Work to complete — The only thing to report is how many lines of the data contain the word "medium".

Source records —
↓↓↓
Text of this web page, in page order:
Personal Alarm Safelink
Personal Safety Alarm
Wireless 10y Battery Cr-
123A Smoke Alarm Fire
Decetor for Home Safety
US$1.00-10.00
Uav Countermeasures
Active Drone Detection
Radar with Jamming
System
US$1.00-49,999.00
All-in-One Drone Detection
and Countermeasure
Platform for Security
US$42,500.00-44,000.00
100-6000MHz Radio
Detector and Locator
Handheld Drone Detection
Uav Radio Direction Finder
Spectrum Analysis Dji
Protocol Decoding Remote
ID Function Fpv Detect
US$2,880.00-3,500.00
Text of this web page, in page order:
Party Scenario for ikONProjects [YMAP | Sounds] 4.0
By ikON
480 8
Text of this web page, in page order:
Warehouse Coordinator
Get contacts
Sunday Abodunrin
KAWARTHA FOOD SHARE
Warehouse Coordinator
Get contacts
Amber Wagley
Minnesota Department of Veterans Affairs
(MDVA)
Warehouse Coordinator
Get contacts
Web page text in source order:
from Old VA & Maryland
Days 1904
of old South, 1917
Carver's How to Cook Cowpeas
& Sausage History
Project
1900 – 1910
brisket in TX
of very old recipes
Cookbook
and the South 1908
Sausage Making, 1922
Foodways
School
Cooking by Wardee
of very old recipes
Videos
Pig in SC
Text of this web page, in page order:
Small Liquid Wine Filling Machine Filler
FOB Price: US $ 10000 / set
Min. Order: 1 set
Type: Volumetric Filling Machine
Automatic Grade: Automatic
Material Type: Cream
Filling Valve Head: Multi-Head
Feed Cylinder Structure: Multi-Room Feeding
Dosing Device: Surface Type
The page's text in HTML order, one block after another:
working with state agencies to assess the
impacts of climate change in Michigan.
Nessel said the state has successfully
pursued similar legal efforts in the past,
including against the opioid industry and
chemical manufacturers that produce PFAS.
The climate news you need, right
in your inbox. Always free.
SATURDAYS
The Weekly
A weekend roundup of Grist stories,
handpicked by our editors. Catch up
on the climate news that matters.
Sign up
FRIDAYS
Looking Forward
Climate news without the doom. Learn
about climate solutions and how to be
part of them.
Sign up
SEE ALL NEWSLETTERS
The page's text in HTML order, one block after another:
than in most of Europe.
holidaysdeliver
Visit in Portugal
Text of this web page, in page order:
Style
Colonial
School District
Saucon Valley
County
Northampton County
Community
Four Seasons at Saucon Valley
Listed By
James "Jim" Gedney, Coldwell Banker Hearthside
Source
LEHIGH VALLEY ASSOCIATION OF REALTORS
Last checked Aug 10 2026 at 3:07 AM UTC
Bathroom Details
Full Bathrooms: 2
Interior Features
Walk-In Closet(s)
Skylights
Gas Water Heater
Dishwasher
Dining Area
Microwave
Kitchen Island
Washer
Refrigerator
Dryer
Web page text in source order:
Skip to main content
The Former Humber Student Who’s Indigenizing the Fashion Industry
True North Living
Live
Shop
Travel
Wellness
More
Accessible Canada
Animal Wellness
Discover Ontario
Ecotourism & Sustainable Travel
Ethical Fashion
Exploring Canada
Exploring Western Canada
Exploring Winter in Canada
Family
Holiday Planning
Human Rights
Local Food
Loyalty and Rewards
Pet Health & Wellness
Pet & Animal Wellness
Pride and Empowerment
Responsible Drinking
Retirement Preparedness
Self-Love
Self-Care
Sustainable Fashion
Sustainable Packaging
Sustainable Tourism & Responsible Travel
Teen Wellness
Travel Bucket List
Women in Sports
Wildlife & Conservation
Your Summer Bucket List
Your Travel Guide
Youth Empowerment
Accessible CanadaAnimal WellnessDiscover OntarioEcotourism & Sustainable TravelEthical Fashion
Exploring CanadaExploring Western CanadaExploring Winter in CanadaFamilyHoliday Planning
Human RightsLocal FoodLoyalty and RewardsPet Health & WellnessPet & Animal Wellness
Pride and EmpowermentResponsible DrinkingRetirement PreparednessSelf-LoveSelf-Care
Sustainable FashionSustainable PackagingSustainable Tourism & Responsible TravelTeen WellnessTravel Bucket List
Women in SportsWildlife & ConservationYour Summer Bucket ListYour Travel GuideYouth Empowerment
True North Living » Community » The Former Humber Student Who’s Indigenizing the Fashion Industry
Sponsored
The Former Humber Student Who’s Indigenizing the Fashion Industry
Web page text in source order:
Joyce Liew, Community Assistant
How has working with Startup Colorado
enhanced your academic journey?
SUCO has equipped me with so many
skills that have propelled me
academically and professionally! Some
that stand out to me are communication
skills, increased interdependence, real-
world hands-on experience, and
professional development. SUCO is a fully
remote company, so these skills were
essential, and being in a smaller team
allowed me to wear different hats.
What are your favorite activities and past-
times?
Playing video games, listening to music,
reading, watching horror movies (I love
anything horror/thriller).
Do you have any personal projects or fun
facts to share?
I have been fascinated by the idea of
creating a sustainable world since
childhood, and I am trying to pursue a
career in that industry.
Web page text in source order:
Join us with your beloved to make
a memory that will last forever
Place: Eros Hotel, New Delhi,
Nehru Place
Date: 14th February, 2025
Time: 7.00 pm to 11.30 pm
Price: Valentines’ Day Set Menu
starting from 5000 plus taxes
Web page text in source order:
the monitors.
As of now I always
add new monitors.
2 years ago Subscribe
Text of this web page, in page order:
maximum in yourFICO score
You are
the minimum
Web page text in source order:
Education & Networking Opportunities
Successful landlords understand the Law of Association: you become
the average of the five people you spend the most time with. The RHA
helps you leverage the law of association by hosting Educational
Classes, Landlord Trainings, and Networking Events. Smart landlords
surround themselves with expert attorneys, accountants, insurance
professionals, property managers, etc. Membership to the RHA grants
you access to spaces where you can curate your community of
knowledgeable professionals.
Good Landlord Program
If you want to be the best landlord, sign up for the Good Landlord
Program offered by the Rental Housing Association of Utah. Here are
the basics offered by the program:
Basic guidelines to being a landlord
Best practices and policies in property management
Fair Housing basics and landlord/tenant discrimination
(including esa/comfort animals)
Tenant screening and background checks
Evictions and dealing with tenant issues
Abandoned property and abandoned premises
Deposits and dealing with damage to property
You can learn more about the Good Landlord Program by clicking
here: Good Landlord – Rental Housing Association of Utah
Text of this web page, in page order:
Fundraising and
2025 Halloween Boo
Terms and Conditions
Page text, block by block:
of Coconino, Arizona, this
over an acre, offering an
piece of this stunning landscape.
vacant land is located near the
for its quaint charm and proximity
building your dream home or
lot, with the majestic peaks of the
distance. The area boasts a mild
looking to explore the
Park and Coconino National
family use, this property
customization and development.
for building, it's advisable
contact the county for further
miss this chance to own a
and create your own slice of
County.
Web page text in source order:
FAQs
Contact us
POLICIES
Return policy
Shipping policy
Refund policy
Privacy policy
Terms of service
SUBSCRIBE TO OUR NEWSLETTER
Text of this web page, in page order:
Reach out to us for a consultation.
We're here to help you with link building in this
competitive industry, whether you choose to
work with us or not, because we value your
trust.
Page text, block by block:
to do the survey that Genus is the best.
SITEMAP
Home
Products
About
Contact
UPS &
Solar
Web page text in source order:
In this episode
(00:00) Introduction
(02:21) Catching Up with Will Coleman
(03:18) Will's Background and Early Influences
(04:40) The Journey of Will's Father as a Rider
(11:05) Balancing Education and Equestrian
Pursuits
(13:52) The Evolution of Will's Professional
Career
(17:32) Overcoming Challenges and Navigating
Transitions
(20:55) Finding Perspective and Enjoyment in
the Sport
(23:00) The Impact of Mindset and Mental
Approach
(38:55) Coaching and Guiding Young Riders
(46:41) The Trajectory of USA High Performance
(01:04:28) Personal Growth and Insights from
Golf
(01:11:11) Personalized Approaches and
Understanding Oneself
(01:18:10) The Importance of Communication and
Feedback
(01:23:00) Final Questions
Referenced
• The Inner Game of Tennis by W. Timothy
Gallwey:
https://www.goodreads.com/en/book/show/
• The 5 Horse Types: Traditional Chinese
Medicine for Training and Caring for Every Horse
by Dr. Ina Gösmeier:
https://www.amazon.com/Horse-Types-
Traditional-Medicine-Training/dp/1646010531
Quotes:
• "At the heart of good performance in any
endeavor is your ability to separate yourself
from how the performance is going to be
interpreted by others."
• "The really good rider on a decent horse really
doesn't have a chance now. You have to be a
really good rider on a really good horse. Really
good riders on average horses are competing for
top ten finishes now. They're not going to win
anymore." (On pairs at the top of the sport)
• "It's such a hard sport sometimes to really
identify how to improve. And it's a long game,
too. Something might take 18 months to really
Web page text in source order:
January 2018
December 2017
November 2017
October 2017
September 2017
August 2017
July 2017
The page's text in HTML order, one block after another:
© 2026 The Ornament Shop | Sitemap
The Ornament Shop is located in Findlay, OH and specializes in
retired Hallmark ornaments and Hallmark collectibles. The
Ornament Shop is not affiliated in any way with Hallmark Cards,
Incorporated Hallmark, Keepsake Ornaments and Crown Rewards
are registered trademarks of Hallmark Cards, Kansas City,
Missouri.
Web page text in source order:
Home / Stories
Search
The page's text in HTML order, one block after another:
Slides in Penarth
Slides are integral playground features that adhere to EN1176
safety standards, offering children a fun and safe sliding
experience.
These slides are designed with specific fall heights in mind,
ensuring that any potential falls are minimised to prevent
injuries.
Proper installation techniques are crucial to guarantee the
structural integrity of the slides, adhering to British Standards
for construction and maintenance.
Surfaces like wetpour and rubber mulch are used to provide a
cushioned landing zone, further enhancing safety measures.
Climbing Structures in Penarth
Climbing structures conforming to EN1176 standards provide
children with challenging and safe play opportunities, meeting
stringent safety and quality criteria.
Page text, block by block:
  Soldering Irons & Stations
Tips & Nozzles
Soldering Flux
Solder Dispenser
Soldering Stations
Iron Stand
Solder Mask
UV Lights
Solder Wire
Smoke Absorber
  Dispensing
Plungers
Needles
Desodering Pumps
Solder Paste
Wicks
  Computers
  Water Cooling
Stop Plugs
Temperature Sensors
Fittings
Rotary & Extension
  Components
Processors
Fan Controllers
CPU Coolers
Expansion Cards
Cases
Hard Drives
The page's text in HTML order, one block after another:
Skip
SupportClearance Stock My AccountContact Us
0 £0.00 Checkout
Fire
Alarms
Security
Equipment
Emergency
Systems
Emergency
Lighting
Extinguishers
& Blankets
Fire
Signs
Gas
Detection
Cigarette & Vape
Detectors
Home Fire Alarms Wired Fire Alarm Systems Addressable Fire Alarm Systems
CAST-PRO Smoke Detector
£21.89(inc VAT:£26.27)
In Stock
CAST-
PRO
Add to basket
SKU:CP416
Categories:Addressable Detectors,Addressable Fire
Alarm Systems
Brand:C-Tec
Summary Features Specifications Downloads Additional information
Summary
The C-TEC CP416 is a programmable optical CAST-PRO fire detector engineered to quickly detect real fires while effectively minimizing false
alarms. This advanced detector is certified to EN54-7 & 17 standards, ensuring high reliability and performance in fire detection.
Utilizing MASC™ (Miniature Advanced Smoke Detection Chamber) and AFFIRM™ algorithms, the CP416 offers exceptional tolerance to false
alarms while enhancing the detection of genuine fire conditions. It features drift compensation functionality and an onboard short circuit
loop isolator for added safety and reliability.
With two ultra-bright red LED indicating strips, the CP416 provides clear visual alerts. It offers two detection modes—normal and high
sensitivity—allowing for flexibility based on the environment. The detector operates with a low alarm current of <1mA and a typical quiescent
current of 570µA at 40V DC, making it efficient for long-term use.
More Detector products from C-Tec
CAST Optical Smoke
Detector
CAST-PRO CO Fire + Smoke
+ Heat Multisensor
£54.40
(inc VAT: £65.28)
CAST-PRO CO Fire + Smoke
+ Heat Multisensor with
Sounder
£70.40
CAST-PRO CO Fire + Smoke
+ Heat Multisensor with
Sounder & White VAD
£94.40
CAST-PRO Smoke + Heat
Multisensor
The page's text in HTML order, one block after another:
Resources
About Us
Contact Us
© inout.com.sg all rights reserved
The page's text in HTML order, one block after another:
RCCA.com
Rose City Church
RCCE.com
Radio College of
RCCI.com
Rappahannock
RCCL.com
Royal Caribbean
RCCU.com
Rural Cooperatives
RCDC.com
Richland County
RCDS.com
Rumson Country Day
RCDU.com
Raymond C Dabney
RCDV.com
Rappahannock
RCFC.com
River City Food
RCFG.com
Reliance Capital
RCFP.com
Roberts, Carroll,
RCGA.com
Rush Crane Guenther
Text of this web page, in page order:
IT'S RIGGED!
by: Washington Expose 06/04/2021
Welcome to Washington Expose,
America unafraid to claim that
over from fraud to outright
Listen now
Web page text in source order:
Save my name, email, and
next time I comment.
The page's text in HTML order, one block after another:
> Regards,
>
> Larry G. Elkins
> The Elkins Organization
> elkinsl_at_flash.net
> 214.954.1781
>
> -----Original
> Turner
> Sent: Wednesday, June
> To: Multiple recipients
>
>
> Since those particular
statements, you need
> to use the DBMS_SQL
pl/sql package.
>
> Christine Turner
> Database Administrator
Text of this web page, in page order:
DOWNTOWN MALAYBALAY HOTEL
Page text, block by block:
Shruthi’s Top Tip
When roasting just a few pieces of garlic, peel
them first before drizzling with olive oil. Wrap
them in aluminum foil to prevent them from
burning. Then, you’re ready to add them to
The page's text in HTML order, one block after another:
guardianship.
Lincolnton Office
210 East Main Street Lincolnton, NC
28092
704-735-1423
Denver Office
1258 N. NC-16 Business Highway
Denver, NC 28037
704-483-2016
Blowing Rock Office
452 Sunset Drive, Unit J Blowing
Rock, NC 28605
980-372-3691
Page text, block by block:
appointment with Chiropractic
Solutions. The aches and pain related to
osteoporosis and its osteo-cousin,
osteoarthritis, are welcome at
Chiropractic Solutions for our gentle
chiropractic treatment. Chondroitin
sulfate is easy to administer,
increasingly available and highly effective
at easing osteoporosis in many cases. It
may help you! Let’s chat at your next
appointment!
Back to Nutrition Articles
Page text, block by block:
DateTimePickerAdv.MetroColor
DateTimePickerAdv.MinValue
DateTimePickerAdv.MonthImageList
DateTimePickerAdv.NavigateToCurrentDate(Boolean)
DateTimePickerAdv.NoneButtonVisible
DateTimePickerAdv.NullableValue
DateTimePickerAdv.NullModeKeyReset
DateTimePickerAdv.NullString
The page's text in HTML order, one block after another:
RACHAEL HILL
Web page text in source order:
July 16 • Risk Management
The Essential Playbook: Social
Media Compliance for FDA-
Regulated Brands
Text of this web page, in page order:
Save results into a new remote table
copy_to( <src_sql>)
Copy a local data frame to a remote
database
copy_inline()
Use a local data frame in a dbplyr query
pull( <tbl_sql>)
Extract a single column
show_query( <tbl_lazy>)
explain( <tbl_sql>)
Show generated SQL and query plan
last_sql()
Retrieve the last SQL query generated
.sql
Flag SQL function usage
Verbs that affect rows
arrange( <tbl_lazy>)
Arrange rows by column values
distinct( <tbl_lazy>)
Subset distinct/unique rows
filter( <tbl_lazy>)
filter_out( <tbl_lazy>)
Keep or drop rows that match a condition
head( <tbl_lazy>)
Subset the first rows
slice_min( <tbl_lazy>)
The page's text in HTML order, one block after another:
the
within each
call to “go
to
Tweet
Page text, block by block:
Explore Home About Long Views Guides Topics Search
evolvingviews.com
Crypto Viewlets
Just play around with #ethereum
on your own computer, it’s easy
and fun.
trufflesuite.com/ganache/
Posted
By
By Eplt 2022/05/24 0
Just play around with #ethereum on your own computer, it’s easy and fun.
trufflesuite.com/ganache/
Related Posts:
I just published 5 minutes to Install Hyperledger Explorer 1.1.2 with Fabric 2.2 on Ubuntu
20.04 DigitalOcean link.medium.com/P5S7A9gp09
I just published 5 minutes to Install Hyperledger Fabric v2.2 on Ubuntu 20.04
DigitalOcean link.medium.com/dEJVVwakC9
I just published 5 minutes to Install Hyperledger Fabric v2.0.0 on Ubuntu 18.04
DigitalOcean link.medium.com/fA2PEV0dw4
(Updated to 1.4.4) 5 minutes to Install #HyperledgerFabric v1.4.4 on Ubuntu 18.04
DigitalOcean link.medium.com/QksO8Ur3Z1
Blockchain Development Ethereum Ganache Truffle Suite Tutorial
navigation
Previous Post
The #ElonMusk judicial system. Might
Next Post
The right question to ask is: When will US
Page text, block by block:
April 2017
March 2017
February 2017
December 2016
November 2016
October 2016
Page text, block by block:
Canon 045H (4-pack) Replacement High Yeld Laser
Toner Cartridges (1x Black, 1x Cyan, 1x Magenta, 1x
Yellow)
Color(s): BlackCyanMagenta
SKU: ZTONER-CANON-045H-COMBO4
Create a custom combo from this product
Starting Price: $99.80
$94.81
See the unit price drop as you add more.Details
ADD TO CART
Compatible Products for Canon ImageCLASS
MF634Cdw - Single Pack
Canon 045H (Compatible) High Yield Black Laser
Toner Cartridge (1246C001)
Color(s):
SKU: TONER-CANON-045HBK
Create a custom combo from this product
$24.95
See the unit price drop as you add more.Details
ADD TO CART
↑↑↑
Your solution — 4